# Exercise directions
Among the entries below, count the lines with "Berlin" in them and state the total without comment.

___ Records for this exercise ___

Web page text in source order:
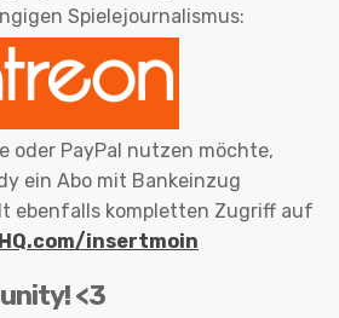
Spielejournalismus:
oder PayPal nutzen möchte,
ein Abo mit Bankeinzug
ebenfalls kompletten Zugriff auf
insertmoin
<3
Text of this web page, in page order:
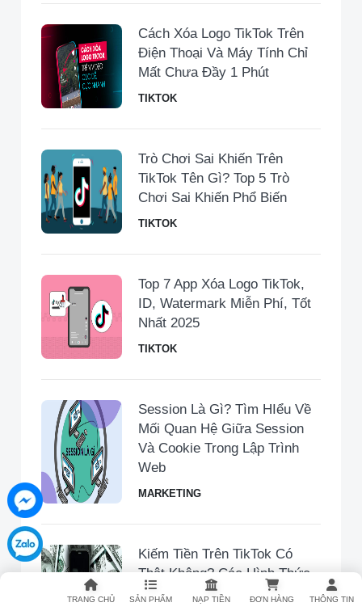
TRANG CHỦ SẢN PHẨM NẠP TIỀN ĐƠN HÀNG THÔNG TIN
Cách Xóa Logo TikTok Trên
Điện Thoại Và Máy Tính Chỉ
Mất Chưa Đầy 1 Phút
TIKTOK
Trò Chơi Sai Khiến Trên
TikTok Tên Gì? Top 5 Trò
Chơi Sai Khiến Phổ Biến
TIKTOK
Top 7 App Xóa Logo TikTok,
ID, Watermark Miễn Phí, Tốt
Nhất 2025
TIKTOK
Session Là Gì? Tìm HIểu Về
Mối Quan Hệ Giữa Session
Và Cookie Trong Lập Trình
Web
MARKETING
Kiếm Tiền Trên TikTok Có
Thật Không? Các Hình Thức
Kiếm Tiền Từ TikTok Mới
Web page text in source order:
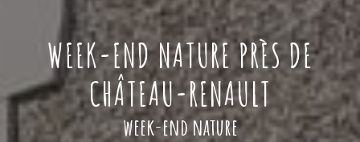
WEEK-END NATURE PRÈS DE
CHÂTEAU-RENAULT
week-end nature
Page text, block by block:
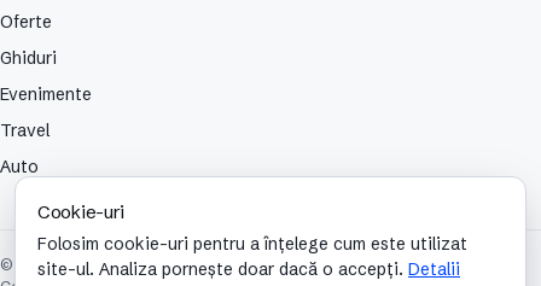
Oferte
Ghiduri
Evenimente
Travel
Auto
© 2026 TechCafe. Toate drepturile rezervate.
Cookie-uri
Folosim cookie-uri pentru a înțelege cum este utilizat
site-ul. Analiza pornește doar dacă o accepți. Detalii
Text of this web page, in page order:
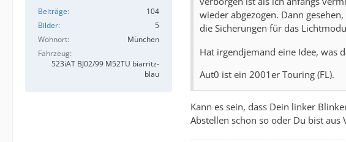
Beiträge
104
Bilder
5
Wohnort
München
Fahrzeug
523iAT BJ02/99 M52TU biarritz-
blau
wieder abgezogen. Dann
die Sicherungen für das
Hat irgendjemand eine Idee, was
Aut0 ist ein 2001er Touring (FL).
Kann es sein, dass Dein linker
Abstellen schon so oder Du bist aus
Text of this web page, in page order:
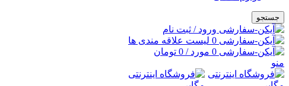
جستجو
ورود / ثبت نام
0 لیست علاقه مندی ها
0 مورد/
0 تومان
منو
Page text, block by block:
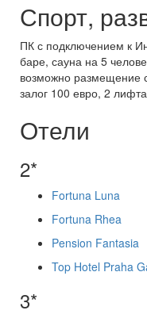
Спорт,
ПК с подключением к
баре, сауна на 5
возможно
залог 100 евро, 2
Отели
2*
Fortuna Luna
Fortuna Rhea
Pension Fantasia
Top Hotel Praha
3*
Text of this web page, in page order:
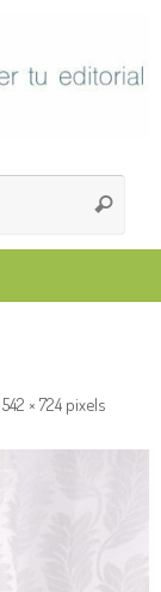
Buscar
542 × 724pixels
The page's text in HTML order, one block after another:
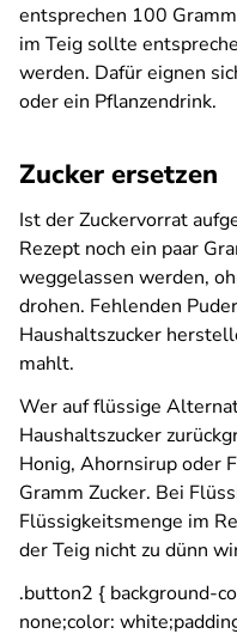
entsprechen 100
im Teig sollte
werden. Dafür eignen
oder ein Pflanzendrink.
Zucker ersetzen
Ist der Zuckervorrat
Rezept noch ein paar
weggelassen werden,
drohen. Fehlenden
Haushaltszucker
mahlt.
Wer auf flüssige
Haushaltszucker
Honig, Ahornsirup oder
Gramm Zucker. Bei
Flüssigkeitsmenge im
der Teig nicht zu dünn
.button2 { background-
none;color:
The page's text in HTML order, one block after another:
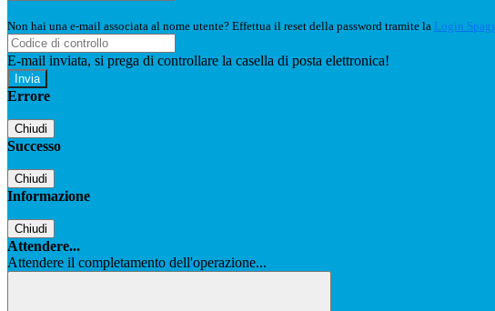
Non hai una e-mail associata al nome utente? Effettua il reset della password tramite la Login
E-mail inviata, si prega di controllare la casella di posta elettronica!
Errore
Chiudi
Successo
Chiudi
Informazione
Chiudi
Attendere...
Attendere il completamento dell'operazione...
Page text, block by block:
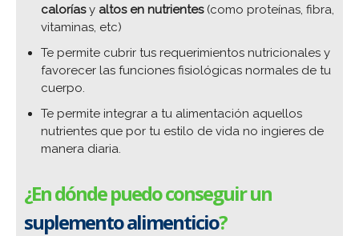
caloríasy altos en nutrientes(como proteínas, fibra,
vitaminas, etc)
Te permite cubrir tus requerimientos nutricionales y
favorecer las funciones fisiológicas normales de tu
cuerpo.
Te permite integrar a tu alimentación aquellos
nutrientes que por tu estilo de vida no ingieres de
manera diaria.
¿En dónde puedo conseguir un
suplemento alimenticio?
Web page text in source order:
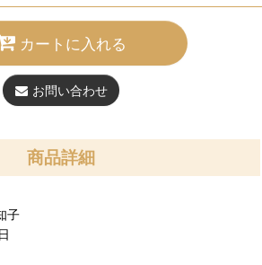
カートに入れる
お問い合わせ
商品詳細
子
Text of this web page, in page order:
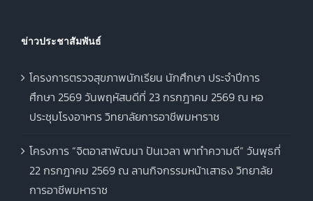
ข่าวประชาสัมพันธ์
โครงการตรวจสุขภาพนักเรียน นักศึกษา ประจำปีการ
ศึกษา 2569 วันพฤหัสบดีที่ 23 กรกฎาคม 2569 ณ หอ
ประชุมโรงอาหาร วิทยาลัยการอาชีพมหาราช
โครงการ “จิตอาสาพัฒนา ปันเวลา พาทำความดี” วันพุธที่
22 กรกฎาคม 2569 ณ ลานกิจกรรมหน้าเสาธง วิทยาลัย
การอาชีพมหาราช
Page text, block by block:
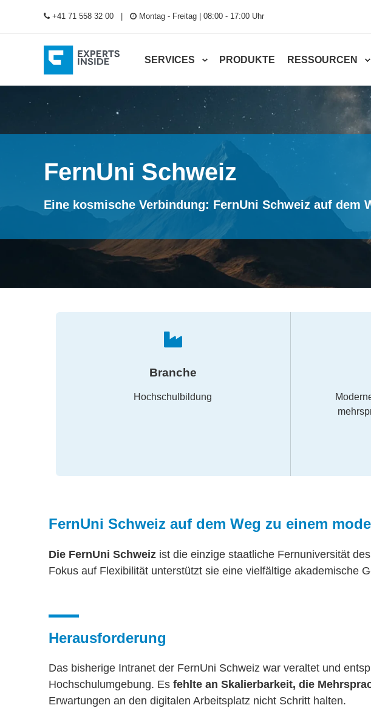
+41 71 558 32 00 Montag - Freitag | 08:00 - 17:00 Uhr
SERVICES PRODUKTE RESSOURCEN
FernUni Schweiz
Eine kosmische Verbindung: FernUni Schweiz auf
Branche
Hochschulbildung
FernUni Schweiz auf dem Weg zu einem
Die FernUni Schweiz ist die einzige staatliche Fernuniversität
Fokus auf Flexibilität unterstützt sie eine vielfältige akademische
Herausforderung
Das bisherige Intranet der FernUni Schweiz war veraltet und
Hochschulumgebung. Es fehlte an Skalierbarkeit, die
Erwartungen an den digitalen Arbeitsplatz nicht Schritt halten.
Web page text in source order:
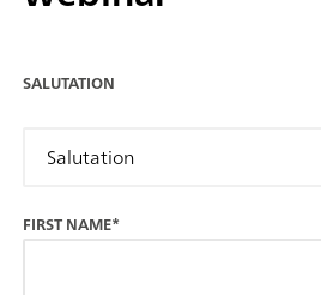
SALUTATION
Salutation
FIRST NAME*
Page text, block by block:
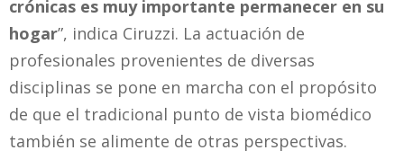
crónicas es muy importante permanecer en su
hogar”, indica Ciruzzi. La actuación de
profesionales provenientes de diversas
disciplinas se pone en marcha con el propósito
de que el tradicional punto de vista biomédico
también se alimente de otras perspectivas.
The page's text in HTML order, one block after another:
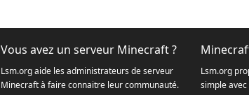
Vous avez un serveur Minecraft ?
Lsm.org aide les administrateurs de serveur
Minecraft à faire connaitre leur communauté.
Lsm.org
simple
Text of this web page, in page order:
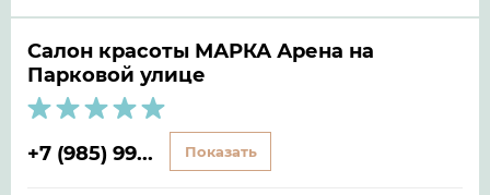
Салон красоты МАРКА Арена на
Парковой улице
+7 (985) 99... Показать
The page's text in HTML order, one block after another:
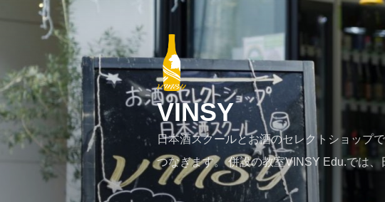
ツ
へ
ス
ッ
VINSY
日本酒スクールとお酒のセレクトショップ
つなぎます。 併設の教室VINSY Edu.では
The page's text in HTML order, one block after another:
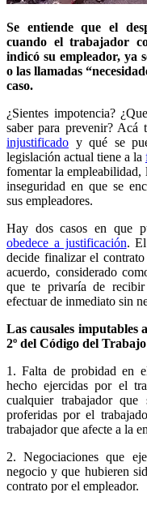
Se entiende que el
cuando el trabajador
indicó su empleador, ya
o las llamadas
caso.
¿Sientes impotencia?
saber para prevenir? Acá
injustificado y qué se
legislación actual tiene a la
fomentar la empleabilidad,
inseguridad en que se
sus empleadores.
Hay dos casos en que
obedece a justificación.
decide finalizar el
acuerdo, considerado
que te privaría de
efectuar de inmediato sin
Las causales imputables
2º del Código del
1. Falta de probidad en
hecho ejercidas por el
cualquier trabajador que
proferidas por el
trabajador que afecte a la
2. Negociaciones que
negocio y que hubieren
contrato por el empleador.
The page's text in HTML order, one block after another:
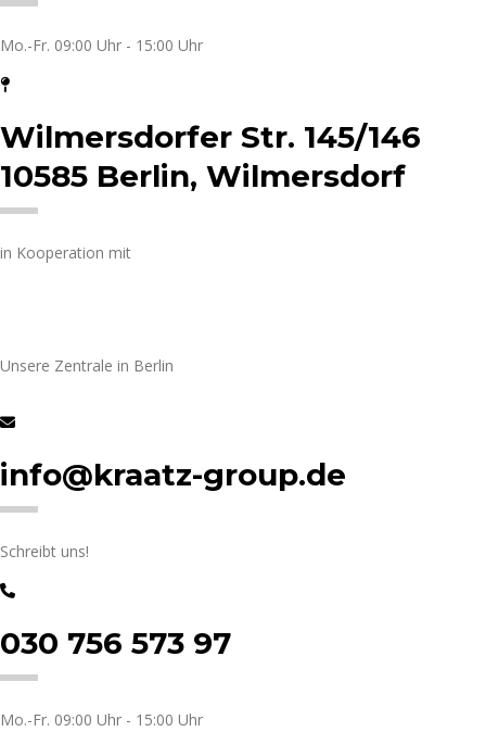
Mo.-Fr. 09:00 Uhr - 15:00 Uhr
Wilmersdorfer Str. 145/146
10585 Berlin, Wilmersdorf
in Kooperation mit
Unsere Zentrale in Berlin
info@kraatz-group.de
Schreibt uns!
030 756 573 97
Mo.-Fr. 09:00 Uhr - 15:00 Uhr

___

# Completed exercise
2